* [Records supplied]:
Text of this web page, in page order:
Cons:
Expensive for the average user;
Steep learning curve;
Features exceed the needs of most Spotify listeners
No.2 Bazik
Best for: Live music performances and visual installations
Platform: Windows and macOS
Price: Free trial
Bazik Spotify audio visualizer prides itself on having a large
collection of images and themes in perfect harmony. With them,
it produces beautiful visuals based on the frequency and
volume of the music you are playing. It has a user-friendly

* [Task prompt]:
Since only the total is wanted, work out how many lines of the data above contain "user" and state it alone.

* [Answer area]:
2